This document describes the DevOps requirements for operating Dragonboat based applications in production. Please note that incorrect DevOps operations can potentially corrupt your Raft clusters permanently.
- It is recommended to use the ext4 filesystem, other filesystems have never been tested.
- It is recommended to use enterprise NVME SSD with high write endurance rating. Must use local hard disks and avoid any NFS, CIFS, Samba, CEPH or other similar shared storage.
- Never try to backup or restore Dragonboat data by directly operating on Dragonboat data files or directories. It can immediately corrupt your Raft clusters.
- Each Raft group has multiple replicas, the best way to safeguard the availability of your services and data is to increase the number of replicas. As an example, the Raft group can tolerant 2 node failures when there are 5 replicas, while it can only tolerant 1 node failure when using 3 replicas.
- On node failure, the Raft group will be available when it still has the quorum. To handle such failures, you can add a non-voting node to start replicating data to it, once in sync with other replicas you can promote the non-voting node to a regular node and remove the failed node by using membership change APIs. For those failed nodes caused by intermittent failures such as short term network partition or power loss, you should resolve the network or power issue and try restarting the affected nodes.
- On disk failure, such as when experiencing data integrity check errors or write failures, it is important to immediately replace the failed disk and remove the failed node using the above described membership change method. To restart nodes with such disk failures, it is important to have the failed disk replaced first to ensure corrupted data is removed. As a refreshed node with no existing data, that node must be assigned a new RaftAddress value to avoid confusing other nodes.
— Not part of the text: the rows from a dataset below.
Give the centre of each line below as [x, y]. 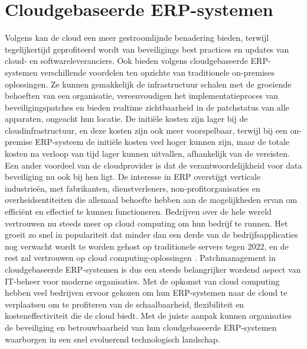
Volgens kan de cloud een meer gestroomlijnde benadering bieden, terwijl [137, 38]
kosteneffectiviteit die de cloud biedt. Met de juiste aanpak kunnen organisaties [148, 316]
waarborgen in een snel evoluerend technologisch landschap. [112, 339]
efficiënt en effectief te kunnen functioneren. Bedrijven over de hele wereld [138, 211]
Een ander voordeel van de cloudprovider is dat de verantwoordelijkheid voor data [153, 165]
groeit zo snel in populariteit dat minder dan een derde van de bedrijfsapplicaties [151, 235]
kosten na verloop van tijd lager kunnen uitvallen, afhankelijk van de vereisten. [147, 154]
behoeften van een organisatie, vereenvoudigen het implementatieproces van [142, 96]

- When the quorum nodes are gone, you will not be able to resolve it without losing data. The github.com/lni/dragonboat/tools package provides the ImportSnapshot method to import a previously exported snapshot to repair such failed Raft cluster.
- By default, the RaftAddress value can not be changed between restarts, otherwise the system will panic with an error message.
- When you can't provide a static IP for your nodes, e.g. when IP is dynamically assigned on node restart, you may want to configure a static DNS name for that node and update it on each restart.
- When it is not possible to do so, you can choose to set the AddressByNodeHostID field to enable the gossip feature which is designed to handle dynamic RaftAddress. Check godocs for more details on the gossip feature.
- Always test your system to ensure that it has high availability by design, disaster recovery should always be a part of the CI.